Der Silberschmied ging sogleich zu einem Nachbarn, der viel Rasaß (Zinn) hatte, und sagte: "Leihe mir doch eine Schüssel voll von diesem Zinn." Der Freund gab es. Der Silberschmied eilte zurück in seine Werkstatt, füllte seinen Tiegel mit Zinn, legte das Holzstückchen darauf und schmolz es. Als die geschmolzene Masse aber kalt war, sah er, daß der ganze Tiegel voller Gold war.

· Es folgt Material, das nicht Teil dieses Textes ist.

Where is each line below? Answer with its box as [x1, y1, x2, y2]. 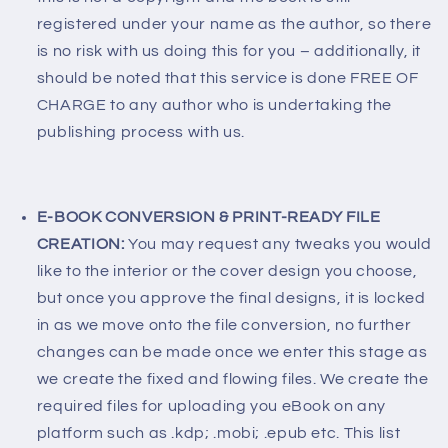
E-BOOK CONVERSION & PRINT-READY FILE [36, 209, 381, 226]
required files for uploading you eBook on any [36, 398, 387, 415]
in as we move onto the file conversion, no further [36, 317, 412, 334]
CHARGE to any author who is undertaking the [36, 96, 392, 113]
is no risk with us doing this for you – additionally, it [36, 42, 422, 59]
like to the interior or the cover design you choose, [36, 263, 418, 280]
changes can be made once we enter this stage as [36, 344, 428, 361]
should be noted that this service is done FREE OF [36, 69, 419, 86]
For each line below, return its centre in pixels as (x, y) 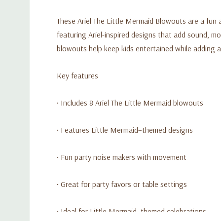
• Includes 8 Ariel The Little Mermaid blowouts (130, 102)
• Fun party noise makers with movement (122, 157)
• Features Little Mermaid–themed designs (125, 129)
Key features (77, 75)
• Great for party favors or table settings (122, 184)
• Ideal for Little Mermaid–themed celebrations (131, 211)
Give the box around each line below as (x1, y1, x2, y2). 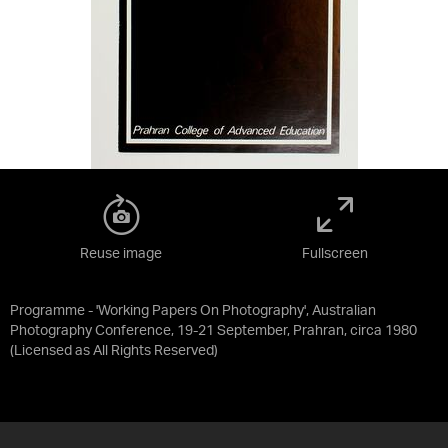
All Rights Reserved (93, 344, 214, 358)
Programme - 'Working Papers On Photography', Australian (10, 304, 376, 318)
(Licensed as (10, 344, 93, 358)
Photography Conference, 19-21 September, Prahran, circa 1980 (10, 324, 417, 338)
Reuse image (80, 247, 162, 261)
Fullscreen (302, 247, 368, 261)
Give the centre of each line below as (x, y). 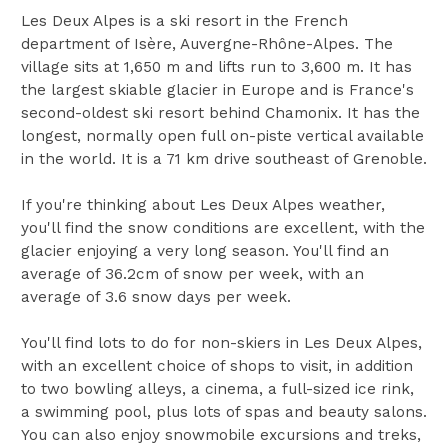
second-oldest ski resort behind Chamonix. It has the (220, 112)
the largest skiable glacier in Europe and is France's (217, 89)
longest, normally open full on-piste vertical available (222, 135)
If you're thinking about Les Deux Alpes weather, (202, 204)
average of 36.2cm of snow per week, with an (192, 273)
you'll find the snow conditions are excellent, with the (222, 227)
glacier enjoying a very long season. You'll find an (204, 250)
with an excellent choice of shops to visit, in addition (216, 365)
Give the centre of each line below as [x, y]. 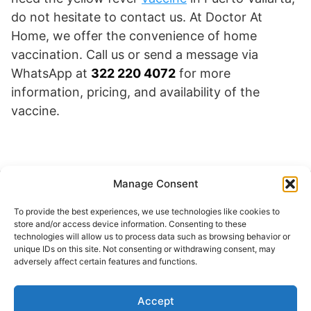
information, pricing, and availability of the [135, 92]
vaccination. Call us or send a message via [135, 55]
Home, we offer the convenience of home [134, 36]
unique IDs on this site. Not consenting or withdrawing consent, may [145, 249]
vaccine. [35, 111]
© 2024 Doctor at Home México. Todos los [135, 302]
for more [203, 74]
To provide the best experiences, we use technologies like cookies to [147, 211]
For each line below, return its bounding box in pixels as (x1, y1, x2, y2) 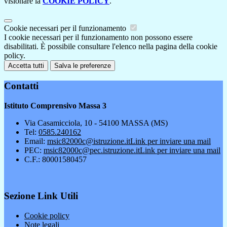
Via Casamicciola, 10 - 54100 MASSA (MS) (24, 118, 168, 127)
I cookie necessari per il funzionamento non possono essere (4, 33, 193, 42)
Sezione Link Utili (4, 191, 78, 202)
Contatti (4, 80, 39, 91)
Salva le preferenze (54, 62, 111, 70)
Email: (24, 136, 47, 145)
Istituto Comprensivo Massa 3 (4, 101, 106, 110)
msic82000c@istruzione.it (47, 136, 130, 145)
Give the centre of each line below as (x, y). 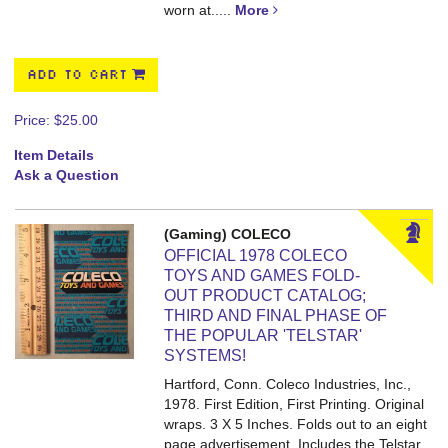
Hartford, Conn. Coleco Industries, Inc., (288, 384)
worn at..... (200, 10)
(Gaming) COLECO (228, 234)
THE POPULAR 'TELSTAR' (263, 335)
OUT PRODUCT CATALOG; (265, 295)
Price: (34, 120)
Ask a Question (66, 175)
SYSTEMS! (205, 355)
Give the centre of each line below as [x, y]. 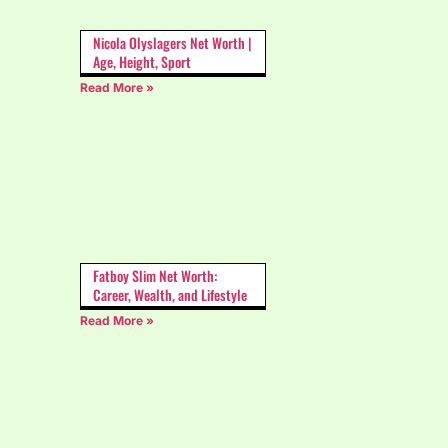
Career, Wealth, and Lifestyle [170, 294]
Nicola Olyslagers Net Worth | [172, 43]
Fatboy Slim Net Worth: [155, 275]
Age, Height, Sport [142, 62]
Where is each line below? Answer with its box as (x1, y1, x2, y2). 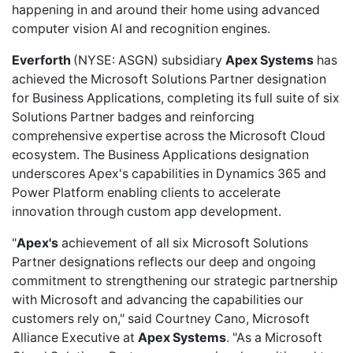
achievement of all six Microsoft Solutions (58, 235, 308, 251)
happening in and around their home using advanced (12, 2, 320, 17)
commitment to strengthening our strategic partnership (12, 273, 338, 288)
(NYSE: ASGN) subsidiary (73, 52, 225, 68)
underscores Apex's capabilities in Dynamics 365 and (12, 165, 326, 181)
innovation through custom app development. (12, 203, 281, 219)
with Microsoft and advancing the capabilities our (12, 292, 303, 307)
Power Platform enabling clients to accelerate (12, 184, 281, 200)
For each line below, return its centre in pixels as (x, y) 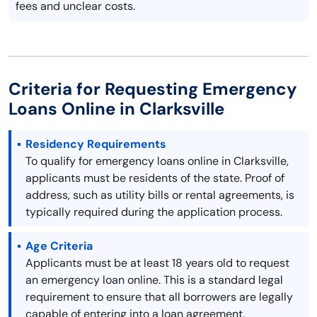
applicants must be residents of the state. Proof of (155, 178)
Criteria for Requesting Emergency (153, 89)
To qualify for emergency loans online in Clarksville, (157, 161)
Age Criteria (59, 246)
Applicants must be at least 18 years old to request (157, 263)
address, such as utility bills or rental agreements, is (160, 195)
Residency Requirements (96, 144)
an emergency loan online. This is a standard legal (154, 280)
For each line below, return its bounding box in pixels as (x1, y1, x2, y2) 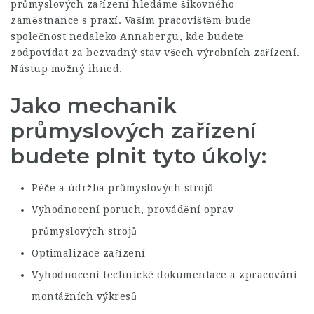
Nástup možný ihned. (11, 63, 123, 74)
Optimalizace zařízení (32, 247, 146, 259)
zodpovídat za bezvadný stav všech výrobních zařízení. (11, 47, 300, 58)
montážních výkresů (32, 290, 137, 302)
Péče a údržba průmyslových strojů (32, 182, 214, 193)
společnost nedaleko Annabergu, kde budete (11, 31, 244, 42)
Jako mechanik (11, 93, 177, 118)
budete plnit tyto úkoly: (11, 143, 266, 169)
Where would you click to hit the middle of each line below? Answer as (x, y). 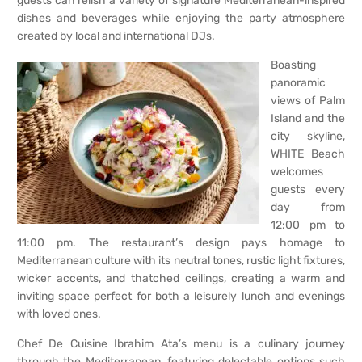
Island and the (308, 119)
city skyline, (308, 137)
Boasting (293, 65)
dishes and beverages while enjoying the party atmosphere (181, 19)
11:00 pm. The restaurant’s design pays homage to (181, 243)
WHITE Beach (308, 154)
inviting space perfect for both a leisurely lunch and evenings (181, 297)
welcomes (297, 172)
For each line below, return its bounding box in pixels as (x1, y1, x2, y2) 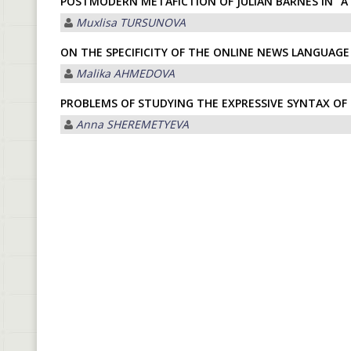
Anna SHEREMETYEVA (76, 117, 189, 132)
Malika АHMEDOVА (76, 66, 175, 81)
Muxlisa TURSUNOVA (76, 15, 186, 30)
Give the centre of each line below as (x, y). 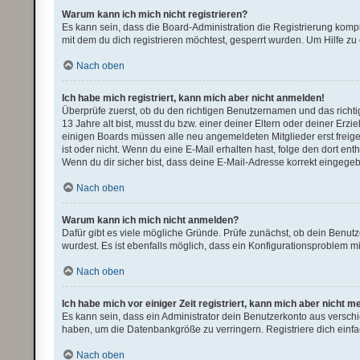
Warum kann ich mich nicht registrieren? (155, 14)
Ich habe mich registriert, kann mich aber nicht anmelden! (194, 98)
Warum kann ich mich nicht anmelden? (151, 220)
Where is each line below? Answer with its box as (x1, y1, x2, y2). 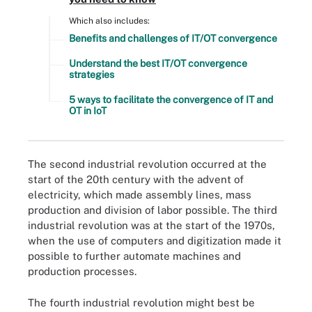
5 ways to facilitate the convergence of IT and (69, 93, 273, 105)
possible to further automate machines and (28, 250, 241, 262)
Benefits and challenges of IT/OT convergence (69, 32, 277, 44)
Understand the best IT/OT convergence (69, 57, 247, 69)
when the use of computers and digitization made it (28, 235, 281, 247)
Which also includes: (69, 15, 150, 26)
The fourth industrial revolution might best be (28, 296, 255, 309)
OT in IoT (69, 104, 107, 116)
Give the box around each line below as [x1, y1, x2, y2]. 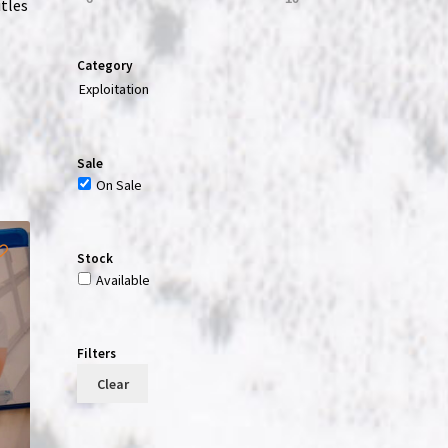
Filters [76, 345, 116, 363]
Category [76, 56, 133, 74]
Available [95, 271, 150, 290]
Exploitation [78, 79, 149, 98]
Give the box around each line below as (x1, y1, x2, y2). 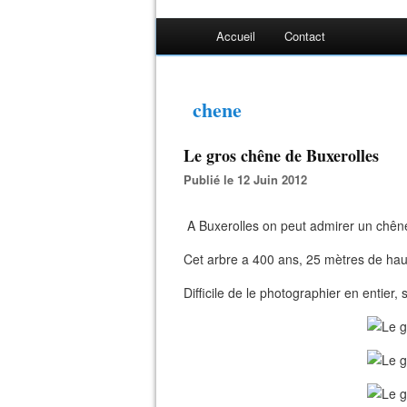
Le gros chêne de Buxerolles (184, 144, 379, 167)
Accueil (216, 27, 255, 45)
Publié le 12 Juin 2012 (192, 171, 307, 188)
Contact (284, 27, 325, 45)
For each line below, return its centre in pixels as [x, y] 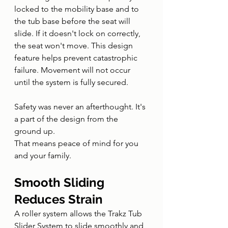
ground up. [35, 131]
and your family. [43, 155]
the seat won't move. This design [75, 46]
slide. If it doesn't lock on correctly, [78, 33]
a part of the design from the [67, 119]
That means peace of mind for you [77, 143]
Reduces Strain [59, 199]
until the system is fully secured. [71, 82]
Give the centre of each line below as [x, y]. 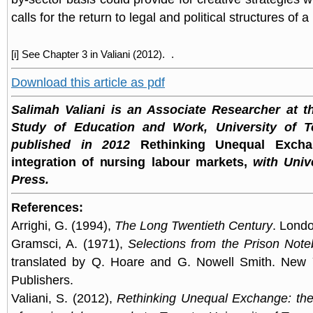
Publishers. [44, 280]
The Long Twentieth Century [194, 226]
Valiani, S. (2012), [64, 298]
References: [49, 208]
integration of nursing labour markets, [129, 162]
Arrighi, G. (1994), [63, 226]
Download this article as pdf [88, 82]
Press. [30, 180]
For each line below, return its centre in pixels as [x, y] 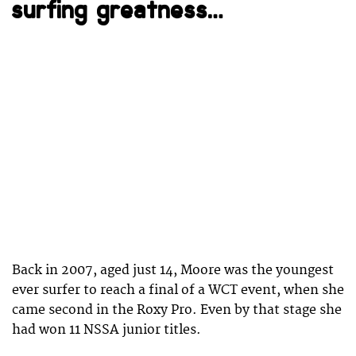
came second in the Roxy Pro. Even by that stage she [177, 310]
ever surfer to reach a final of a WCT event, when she [178, 290]
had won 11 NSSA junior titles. [106, 329]
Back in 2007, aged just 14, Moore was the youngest [173, 270]
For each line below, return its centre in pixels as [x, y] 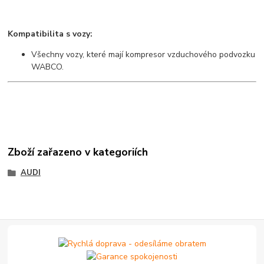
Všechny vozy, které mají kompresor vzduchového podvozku [143, 55]
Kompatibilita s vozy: [50, 34]
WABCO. [48, 67]
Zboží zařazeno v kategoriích [78, 152]
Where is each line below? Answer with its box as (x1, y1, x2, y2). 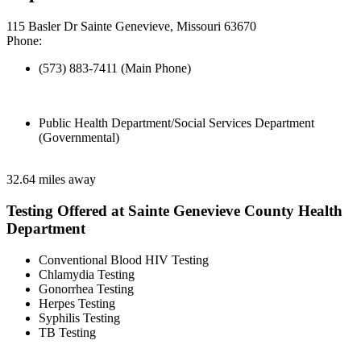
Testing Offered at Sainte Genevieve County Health (6, 201, 342, 219)
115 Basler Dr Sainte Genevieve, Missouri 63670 (6, 19, 256, 34)
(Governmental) (39, 131, 119, 145)
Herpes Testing (39, 296, 115, 310)
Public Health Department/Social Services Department (39, 116, 314, 131)
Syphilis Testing (39, 310, 120, 325)
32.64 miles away (6, 172, 96, 187)
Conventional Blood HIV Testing (39, 252, 209, 267)

Er verkaufte nun das Gold, zahlte seinem Freund den Betrag für das Zinn zurück und kam durch die Gabe des fremden Goldhändlers in den Besitz eines ansehnlichen Betrages.



Atlantis Bd_04-076 Flip arpa

Nach einigen Tagen kam der Goldhändler wieder seines Weges daher. Der Silberschmied lief zu ihm, bat ihn, ein wenig bei ihm Platz zu nehmen, und sagte ihm, als der reiche Mann der Einladung Folge geleistet hatte: "Ich frage dich nun, wieviel ich dir von dem Gelde abzahlen muß, das ich durch den Verkauf des Goldes verdient habe." Der Goldhändler lachte und sagte: "Ich sagte es ja. Du bist ein ehrlicher und tüchtiger Bursche. So war das aber nicht gemeint, und jenes Stückchen gelben Holzes habe ich dir geschenkt. Was du damit verdient hast, ist dein." Der junge Silberschmied sank seinem Wohltäter nun zu Füßen und sagte: "Mein Vater, wie habe ich solche Güte verdient! Mein Vater, wie soll ich dir für solche Güte danken." Der Goldhändler sagte: "Mein junger Mann, ich mag dich leiden und das genügt. Seitdem ich nun aber auch deine unbegrenzte Dankbarkeit erkannt habe, bist du mir lieb, wie mein eigenes Kind. Ich will dich also die Kenntnis der Goldbereitung lehren, damit du für dein Leben keine Sorgen mehr zu haben brauchst."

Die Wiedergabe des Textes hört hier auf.